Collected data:
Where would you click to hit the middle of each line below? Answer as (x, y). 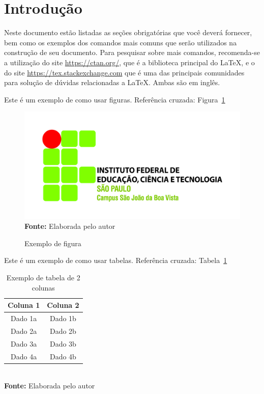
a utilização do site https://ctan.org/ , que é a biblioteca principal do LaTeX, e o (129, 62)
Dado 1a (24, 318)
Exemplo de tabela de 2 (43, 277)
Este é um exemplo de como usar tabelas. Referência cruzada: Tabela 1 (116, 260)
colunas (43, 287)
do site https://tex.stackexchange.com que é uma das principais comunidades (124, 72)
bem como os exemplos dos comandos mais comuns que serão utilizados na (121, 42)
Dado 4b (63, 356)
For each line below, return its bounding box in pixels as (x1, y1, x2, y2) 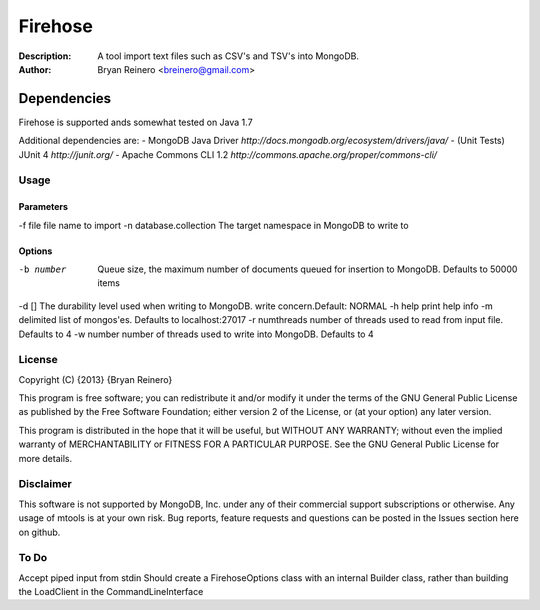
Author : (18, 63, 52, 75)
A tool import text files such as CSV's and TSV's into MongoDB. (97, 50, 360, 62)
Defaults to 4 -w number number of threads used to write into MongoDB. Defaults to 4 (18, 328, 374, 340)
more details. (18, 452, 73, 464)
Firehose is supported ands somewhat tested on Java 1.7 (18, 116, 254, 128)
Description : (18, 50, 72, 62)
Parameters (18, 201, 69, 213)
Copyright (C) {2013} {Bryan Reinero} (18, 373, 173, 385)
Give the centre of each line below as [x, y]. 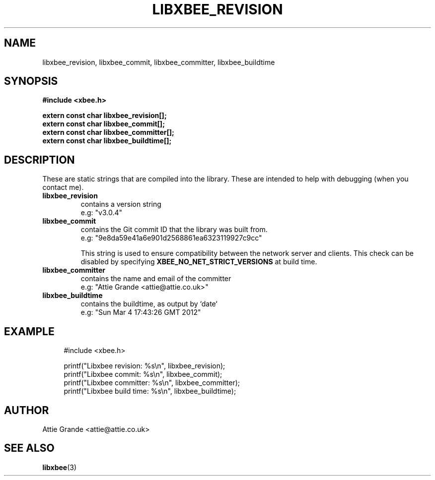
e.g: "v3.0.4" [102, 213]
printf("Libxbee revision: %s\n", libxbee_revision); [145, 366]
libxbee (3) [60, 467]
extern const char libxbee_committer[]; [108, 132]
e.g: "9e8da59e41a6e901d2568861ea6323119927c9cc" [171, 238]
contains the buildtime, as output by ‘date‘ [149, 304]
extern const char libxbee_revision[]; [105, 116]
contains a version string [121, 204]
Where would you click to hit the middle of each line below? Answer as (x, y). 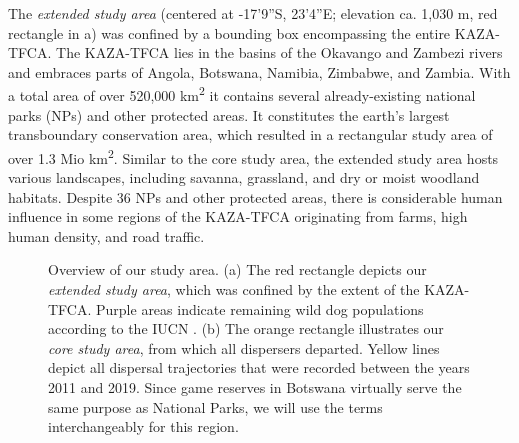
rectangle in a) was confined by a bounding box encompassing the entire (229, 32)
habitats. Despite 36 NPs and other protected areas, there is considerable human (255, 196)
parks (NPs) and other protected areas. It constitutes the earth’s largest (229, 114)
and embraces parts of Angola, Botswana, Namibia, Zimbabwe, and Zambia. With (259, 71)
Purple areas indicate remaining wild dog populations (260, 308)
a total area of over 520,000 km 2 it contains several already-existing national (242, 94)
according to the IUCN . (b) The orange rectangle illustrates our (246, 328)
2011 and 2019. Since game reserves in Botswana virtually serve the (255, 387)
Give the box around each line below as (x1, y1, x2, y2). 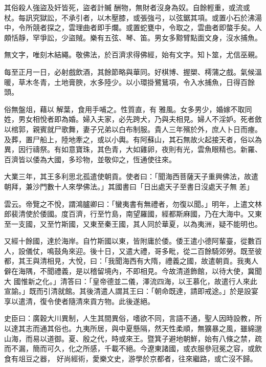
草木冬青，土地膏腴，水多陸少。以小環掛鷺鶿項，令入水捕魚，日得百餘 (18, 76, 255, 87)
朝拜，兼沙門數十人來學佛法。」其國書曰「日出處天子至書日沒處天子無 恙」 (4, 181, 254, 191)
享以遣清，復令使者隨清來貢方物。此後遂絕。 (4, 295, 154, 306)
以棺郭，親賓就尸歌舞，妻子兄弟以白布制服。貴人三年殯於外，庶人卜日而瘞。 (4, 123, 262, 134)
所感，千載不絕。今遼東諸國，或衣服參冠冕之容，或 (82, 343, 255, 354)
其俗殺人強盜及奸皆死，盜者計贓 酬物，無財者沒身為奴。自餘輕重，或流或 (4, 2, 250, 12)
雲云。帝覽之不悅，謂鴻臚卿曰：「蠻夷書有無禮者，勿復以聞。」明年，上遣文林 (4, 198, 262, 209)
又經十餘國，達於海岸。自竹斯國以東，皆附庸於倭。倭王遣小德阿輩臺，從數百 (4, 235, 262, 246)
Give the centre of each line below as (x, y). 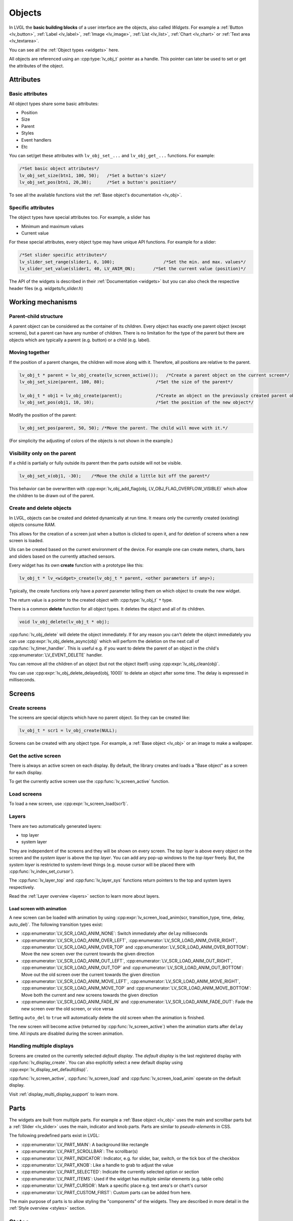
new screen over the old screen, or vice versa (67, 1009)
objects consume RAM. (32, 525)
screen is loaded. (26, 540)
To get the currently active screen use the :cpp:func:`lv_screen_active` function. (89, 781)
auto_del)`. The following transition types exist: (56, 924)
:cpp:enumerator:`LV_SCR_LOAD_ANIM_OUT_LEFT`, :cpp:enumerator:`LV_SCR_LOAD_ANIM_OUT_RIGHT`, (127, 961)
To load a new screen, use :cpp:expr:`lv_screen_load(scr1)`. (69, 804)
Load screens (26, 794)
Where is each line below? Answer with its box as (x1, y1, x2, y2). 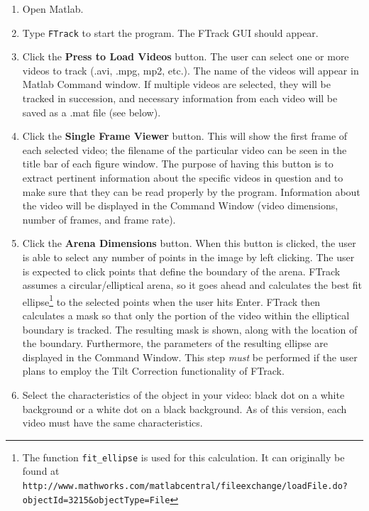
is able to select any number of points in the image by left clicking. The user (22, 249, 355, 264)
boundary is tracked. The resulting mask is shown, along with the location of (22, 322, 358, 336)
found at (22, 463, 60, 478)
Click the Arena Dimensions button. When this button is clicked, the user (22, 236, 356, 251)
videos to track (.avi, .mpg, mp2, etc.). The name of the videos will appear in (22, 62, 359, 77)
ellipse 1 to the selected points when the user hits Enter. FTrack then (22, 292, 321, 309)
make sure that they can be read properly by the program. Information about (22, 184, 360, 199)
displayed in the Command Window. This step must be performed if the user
--
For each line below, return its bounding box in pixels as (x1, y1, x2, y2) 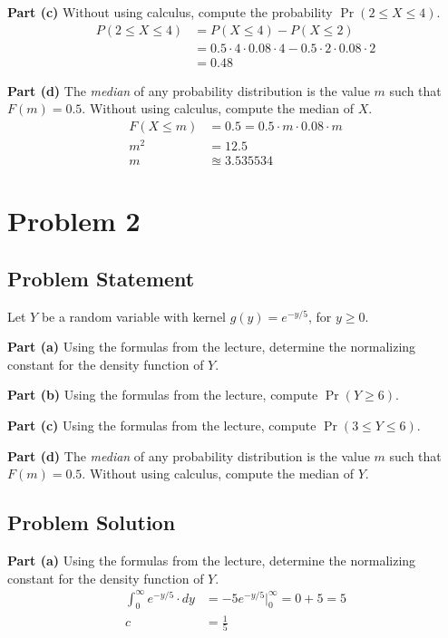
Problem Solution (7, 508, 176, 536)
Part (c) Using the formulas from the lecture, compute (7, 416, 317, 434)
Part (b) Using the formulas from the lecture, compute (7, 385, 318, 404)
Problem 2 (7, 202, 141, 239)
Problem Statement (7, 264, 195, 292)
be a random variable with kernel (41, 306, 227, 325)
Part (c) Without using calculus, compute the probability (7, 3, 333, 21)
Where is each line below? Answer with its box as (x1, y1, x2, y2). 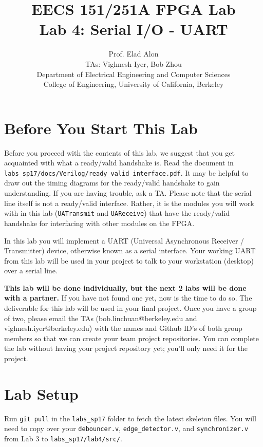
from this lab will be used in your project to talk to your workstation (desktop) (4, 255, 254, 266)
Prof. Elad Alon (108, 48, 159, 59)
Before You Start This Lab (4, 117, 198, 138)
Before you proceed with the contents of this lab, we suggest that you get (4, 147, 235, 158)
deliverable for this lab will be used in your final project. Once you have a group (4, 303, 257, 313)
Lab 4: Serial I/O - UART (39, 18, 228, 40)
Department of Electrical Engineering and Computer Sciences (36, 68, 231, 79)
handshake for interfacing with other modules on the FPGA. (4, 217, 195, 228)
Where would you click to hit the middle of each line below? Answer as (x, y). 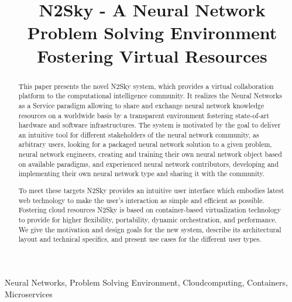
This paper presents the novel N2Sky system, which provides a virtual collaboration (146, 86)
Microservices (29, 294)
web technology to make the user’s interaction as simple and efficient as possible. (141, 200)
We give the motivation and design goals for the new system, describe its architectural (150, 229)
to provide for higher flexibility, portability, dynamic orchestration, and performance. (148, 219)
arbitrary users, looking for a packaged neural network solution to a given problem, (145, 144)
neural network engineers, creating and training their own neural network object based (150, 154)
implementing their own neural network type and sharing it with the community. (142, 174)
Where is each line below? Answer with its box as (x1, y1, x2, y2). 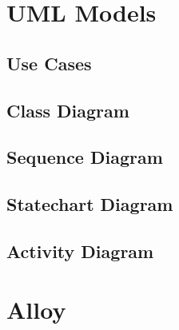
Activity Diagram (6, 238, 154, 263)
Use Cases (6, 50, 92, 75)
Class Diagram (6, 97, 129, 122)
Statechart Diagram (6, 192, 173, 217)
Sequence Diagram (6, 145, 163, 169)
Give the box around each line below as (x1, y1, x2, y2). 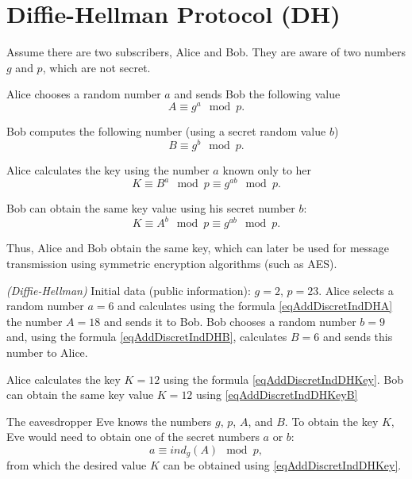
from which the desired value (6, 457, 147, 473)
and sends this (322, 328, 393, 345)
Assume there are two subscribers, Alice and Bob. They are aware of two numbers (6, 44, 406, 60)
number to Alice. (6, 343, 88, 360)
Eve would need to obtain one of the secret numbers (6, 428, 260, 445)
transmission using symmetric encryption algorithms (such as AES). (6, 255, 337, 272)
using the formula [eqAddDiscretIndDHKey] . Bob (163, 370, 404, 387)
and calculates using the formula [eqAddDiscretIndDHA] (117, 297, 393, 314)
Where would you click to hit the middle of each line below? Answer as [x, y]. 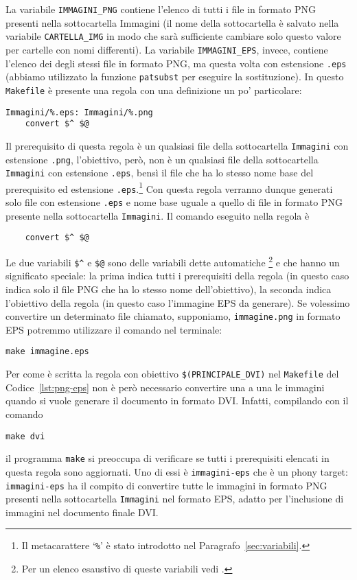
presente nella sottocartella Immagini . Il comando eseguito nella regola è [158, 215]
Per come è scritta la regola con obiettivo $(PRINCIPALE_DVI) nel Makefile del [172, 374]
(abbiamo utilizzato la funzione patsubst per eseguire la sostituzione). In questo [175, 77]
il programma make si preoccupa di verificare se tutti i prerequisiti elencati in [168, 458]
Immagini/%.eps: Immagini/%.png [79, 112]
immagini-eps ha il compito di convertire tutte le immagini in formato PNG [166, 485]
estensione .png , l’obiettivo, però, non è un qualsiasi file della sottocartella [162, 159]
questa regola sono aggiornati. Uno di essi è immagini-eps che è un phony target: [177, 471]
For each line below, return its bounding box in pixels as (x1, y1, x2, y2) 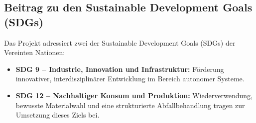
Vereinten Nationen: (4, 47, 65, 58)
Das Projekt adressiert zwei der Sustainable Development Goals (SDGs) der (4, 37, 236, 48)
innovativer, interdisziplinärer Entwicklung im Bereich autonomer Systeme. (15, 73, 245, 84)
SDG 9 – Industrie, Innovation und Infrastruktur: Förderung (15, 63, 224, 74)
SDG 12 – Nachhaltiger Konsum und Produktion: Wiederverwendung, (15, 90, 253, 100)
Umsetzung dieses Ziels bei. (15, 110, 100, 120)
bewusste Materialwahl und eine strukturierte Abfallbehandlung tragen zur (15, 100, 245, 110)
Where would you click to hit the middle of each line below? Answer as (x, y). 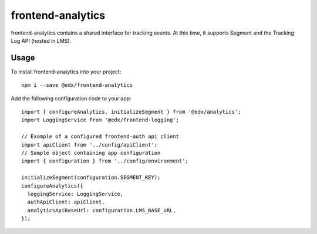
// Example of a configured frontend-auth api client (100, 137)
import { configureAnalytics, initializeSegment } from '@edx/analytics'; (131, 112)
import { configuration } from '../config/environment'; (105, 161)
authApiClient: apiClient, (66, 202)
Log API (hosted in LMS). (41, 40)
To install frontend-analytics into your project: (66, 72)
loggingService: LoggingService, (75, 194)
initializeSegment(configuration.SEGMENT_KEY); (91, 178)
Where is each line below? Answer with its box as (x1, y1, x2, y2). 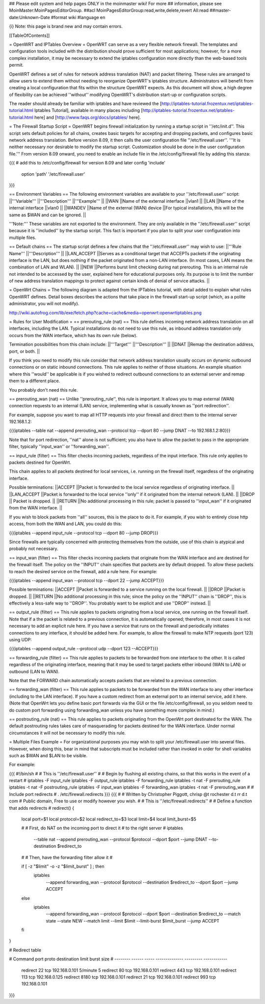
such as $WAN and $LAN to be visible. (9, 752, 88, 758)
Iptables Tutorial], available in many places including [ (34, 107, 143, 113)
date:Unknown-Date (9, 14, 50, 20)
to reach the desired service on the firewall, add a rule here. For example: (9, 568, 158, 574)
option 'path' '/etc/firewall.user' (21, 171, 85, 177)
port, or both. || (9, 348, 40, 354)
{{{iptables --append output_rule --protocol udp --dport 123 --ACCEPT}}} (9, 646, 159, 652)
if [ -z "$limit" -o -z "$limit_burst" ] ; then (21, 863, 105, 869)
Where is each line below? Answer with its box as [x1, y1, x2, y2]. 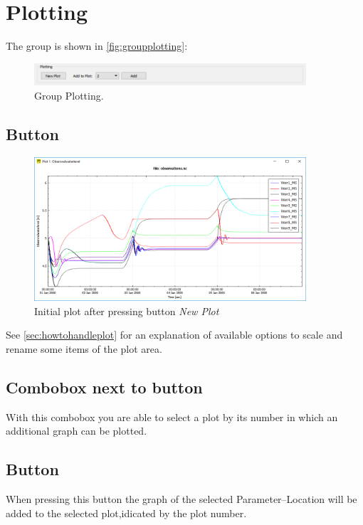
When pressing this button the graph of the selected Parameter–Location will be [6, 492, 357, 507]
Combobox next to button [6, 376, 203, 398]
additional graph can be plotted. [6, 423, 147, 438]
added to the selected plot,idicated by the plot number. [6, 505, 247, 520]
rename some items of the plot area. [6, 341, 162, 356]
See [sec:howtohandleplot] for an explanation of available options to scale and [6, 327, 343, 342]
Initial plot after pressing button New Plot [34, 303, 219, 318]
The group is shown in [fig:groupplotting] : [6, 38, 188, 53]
* * *
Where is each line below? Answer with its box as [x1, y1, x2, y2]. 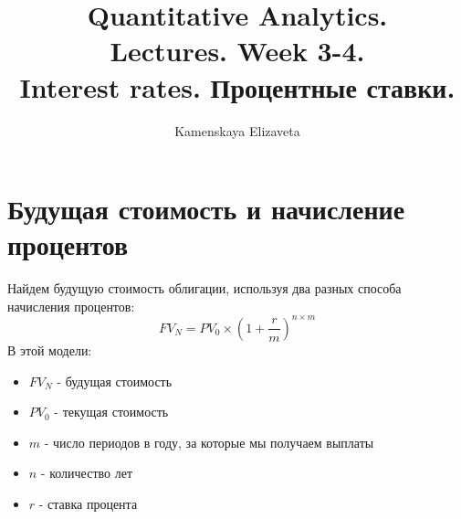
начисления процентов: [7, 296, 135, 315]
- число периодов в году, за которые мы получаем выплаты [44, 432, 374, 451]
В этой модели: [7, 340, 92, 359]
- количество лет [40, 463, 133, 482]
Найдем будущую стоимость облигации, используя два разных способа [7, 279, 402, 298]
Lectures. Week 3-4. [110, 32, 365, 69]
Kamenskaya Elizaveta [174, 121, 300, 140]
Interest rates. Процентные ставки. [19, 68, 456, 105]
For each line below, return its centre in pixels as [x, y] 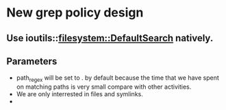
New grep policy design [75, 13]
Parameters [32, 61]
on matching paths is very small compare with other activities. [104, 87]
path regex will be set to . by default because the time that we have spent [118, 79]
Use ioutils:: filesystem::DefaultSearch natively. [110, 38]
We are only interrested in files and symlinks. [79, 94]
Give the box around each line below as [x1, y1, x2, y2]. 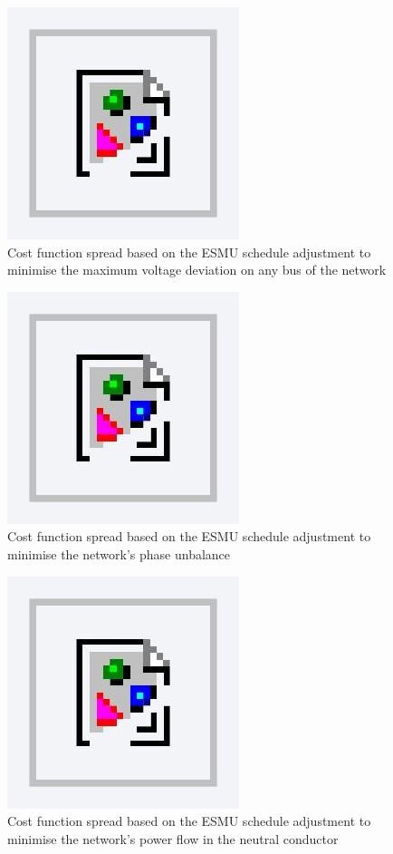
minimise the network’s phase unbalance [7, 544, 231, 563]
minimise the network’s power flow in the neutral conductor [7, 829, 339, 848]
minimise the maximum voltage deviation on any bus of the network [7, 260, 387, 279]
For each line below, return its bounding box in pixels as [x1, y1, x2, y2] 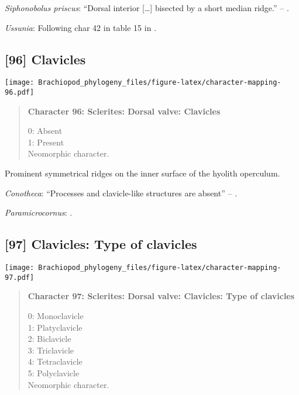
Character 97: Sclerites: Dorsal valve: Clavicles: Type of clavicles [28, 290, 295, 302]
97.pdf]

__TO DO__. Start with the line above containing "neural network engineers, creating" and end with the line containing "using the formula [eqAddDiscretIndDHKey]". Set down that stretch exactly, without any pictures.

__ANSWER FOR THIS EXERCISE__.
neural network engineers, creating and training their own neural network object based (150, 154)
implementing their own neural network type and sharing it with the community. (142, 174)
Where is each line below? Answer with its box as (x1, y1, x2, y2). 
Activity Diagram (6, 238, 154, 263)
Use Cases (6, 50, 92, 75)
Class Diagram (6, 97, 129, 122)
Statechart Diagram (6, 192, 173, 217)
Sequence Diagram (6, 145, 163, 169)
Give the box around each line below as (x1, y1, x2, y2). 
from which the desired value (6, 457, 147, 473)
and sends this (322, 328, 393, 345)
Assume there are two subscribers, Alice and Bob. They are aware of two numbers (6, 44, 406, 60)
number to Alice. (6, 343, 88, 360)
Eve would need to obtain one of the secret numbers (6, 428, 260, 445)
transmission using symmetric encryption algorithms (such as AES). (6, 255, 337, 272)
using the formula [eqAddDiscretIndDHKey] . Bob (163, 370, 404, 387)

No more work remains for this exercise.